“They have arranged to ship Mr. Ely’s body back to Connecticut where he lived,” he said. “The fishermen are in a state of almost superstitious terror.”
“Anything new?”
“Yes and no. It’s too indefinite to talk about. What little there is only tends to make the whole question more fantastic and less possible.”
Colton looked at him. “You need sleep, and you need it badly,” he said. “Any pain?”
“Oh, the usual. A little more, perhaps.”
“Take this,” said the other, giving him a powder. “That’ll fix you. I wish it would me; I feel tonight as if sleep had become a lost art.”

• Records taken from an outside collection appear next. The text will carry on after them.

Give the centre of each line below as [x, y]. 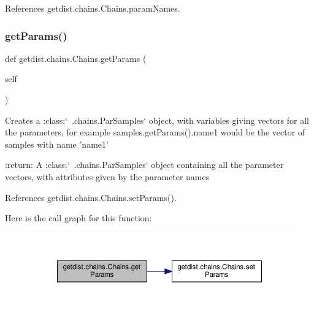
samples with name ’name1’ [57, 144]
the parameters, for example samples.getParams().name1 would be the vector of [155, 132]
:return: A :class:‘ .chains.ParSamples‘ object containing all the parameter [144, 165]
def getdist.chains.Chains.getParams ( [76, 58]
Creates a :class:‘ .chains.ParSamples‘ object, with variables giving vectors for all [157, 120]
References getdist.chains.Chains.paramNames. [93, 8]
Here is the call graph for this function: [78, 218]
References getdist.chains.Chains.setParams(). [91, 197]
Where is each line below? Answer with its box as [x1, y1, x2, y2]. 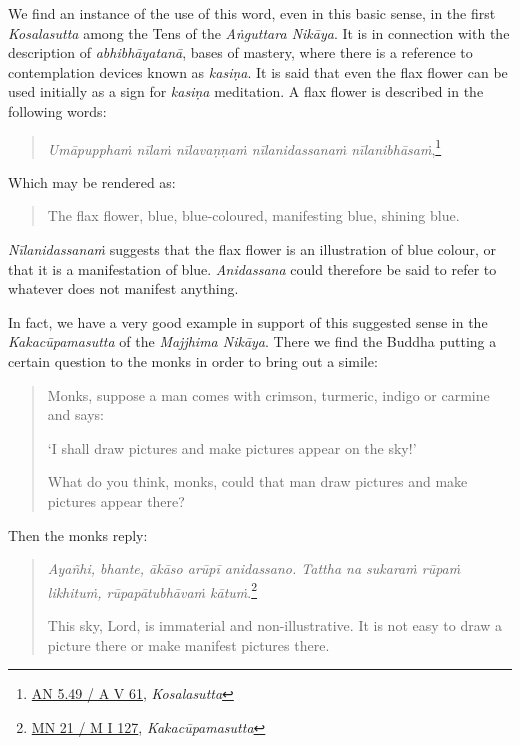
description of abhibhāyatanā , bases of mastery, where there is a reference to [8, 42, 473, 63]
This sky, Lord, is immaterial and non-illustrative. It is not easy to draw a [47, 614, 503, 635]
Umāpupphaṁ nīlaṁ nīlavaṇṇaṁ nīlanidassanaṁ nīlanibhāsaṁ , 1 [47, 135, 442, 159]
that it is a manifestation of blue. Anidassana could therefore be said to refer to [8, 258, 497, 279]
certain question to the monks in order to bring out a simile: [8, 350, 378, 371]
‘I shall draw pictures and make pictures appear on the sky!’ [47, 437, 417, 458]
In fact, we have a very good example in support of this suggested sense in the [8, 311, 488, 332]
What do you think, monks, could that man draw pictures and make [47, 471, 468, 492]
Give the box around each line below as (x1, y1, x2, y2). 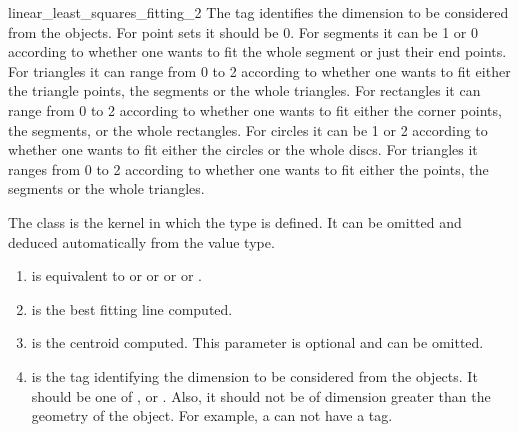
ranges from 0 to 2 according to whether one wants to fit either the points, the (8, 158, 489, 179)
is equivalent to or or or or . (31, 265, 202, 286)
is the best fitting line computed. (31, 298, 233, 319)
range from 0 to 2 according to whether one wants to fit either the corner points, (8, 99, 502, 120)
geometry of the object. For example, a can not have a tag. (31, 405, 393, 426)
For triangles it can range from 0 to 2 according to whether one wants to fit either (8, 60, 511, 81)
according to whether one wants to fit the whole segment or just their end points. (8, 41, 507, 62)
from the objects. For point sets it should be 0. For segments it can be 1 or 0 (8, 21, 478, 42)
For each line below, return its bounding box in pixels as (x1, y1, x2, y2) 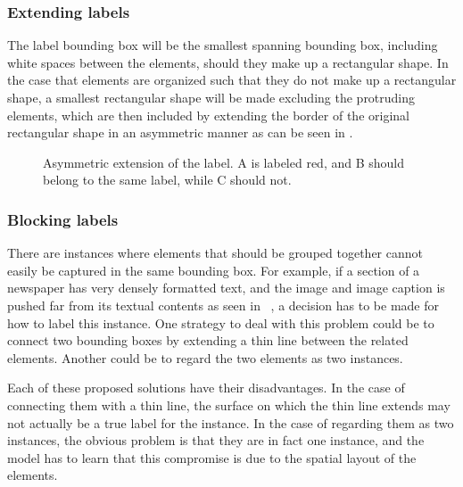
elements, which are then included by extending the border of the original (7, 105, 409, 124)
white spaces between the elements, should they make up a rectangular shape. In (7, 53, 449, 71)
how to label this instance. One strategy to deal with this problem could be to (7, 313, 434, 332)
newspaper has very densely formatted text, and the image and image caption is (7, 278, 445, 297)
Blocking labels (7, 208, 119, 230)
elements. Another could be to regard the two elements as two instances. (7, 348, 403, 367)
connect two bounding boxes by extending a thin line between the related (7, 331, 409, 350)
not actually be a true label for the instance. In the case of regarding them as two (7, 413, 454, 432)

Nodding his thanks, the reporter left. Dick threw himself on his bed; but the strange events of the few days at Montauk crowded his brain and fevered it with empty conjectures. When finally he closed his eyes there returned upon him the nauseating procession of medicine bottles. Then came a bloody sheep, which fled screaming from some impending horror. The sheep became a man frantically struggling in an oak patch, and the man became Dick himself. Almost he could discern the horror; almost the secret was solved. Blackness descended upon him. He threw himself upward with a shriek—and was awake again. When at length he lay back, the visions were gone; a soft drowsiness overcame him, and at the end the deep eyes of Dorothy Ravenden blessed him with peace.
CHAPTER ELEVEN
THE BODY ON THE SAND
FOUR days had passed since the schooner came ashore on Graveyard Point. It now was the twentieth of September. The little community in Third House, which had bade fair to be such a happy family, was in rather a split-up state. After their tilt of the day before, Dolly Ravenden and Dick Colton were in a condition of armed neutrality. Dolly was ashamed that her guardian imp had led her to so misrepresent herself to Dick, ashamed too of the warm glow at her heart because he cared so deeply. Thus a double manifestation of her woman’s pride kept her from making amends.
Dick was longing to abase himself, but wisely took Helga’s advice, which he wholly failed to understand. Helga’s beautiful voice rang like an invocation to happiness through the house, but Everard Colton sat in gloom and reviled himself because he had promised Dick to stay several days longer. Haynes was irritable because the puzzle was getting on his nerves. Professor Ravenden brooded over the loss of a fine specimen of Lycona which had proved too agile for him, after a stern chase which developed into a long chase early that morning. Breakfast was not a lively meal.